They grip really well, even through mud etc. They are heavy, but if weight isn't an issue for you then they're a good buy.


----------



## Muddychic75 (29 Jun 2014)

Cubist said:


> I suspect you are unlikely ever to want anything more than the DMR V8 recommended above, unless you want some bling colours. (V8 lose their colour pretty quickly unless you go for the plain silver ones).
> 
> That's not to say that there aren't some nice pedals out there for little money. Check eBay for V8 copies by Wellgo, still pretty good, or for some groovy shapes and colours look at Superstar components, Nukeproof, even Bikehut.
> 
> For engineered beauty, try Shimano Saints, currently on offer on various mail order sites. If you decide to run pinned flats, remove the middle front pin, that's the one that rips yer shins.

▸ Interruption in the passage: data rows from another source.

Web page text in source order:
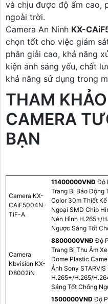
và chịu được độ ẩm cao,
ngoài trời.
Camera An Ninh KX-
chọn tốt cho việc giám
phân giải cao, khả năng
kiện ánh sáng yếu, chất
khả năng sử dụng trong
THAM
CAMERA
BẠN
Camera KX-
CAiF5004N-
TiF-A
11400000VNÐ Độ
Trang Bị Báo Động
Color 30m Thiết
Ngoại SMD Chip
Nén Hình H.265+/
Ngược Sáng Tốt
Camera
Kbvision KX-
D8002iN
8800000VNÐ Độ
Trang Bị Thu Âm
Dome Plastic
Ảnh Sony
H.265+/H.265/
Sáng Tốt Chống
1500000VNÐ Độ
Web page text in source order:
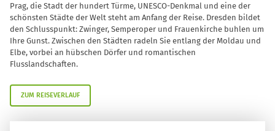
Prag, die Stadt der hundert Türme, UNESCO-Denkmal und eine der
schönsten Städte der Welt steht am Anfang der Reise. Dresden bildet
den Schlusspunkt: Zwinger, Semperoper und Frauenkirche buhlen um
Ihre Gunst. Zwischen den Städten radeln Sie entlang der Moldau und
Elbe, vorbei an hübschen Dörfer und romantischen
Flusslandschaften.
ZUM REISEVERLAUF
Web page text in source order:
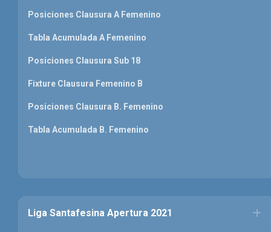
Posiciones Clausura A Femenino
Tabla Acumulada A Femenino
Posiciones Clausura Sub 18
Fixture Clausura Femenino B
Posiciones Clausura B. Femenino
Tabla Acumulada B. Femenino
Liga Santafesina Apertura 2021

This is of most interest since I recently upgraded my bike & put my peddles from my old bike on dmr v8 love them but since they were black looking a bit scruffy now - thought about re painting but since I keep getting shin wounds I decided to have a look for new ones with pins not so high. I decided on shimano saints ! Pleased to hear they get the thumbs up - ordering them next week : )


----------



## Harv (29 Jun 2014)

I ordered some Wellgo MG1 in the end. On sale for £29.99 with a further 10% off at high on bikes with code TOUR10.


----------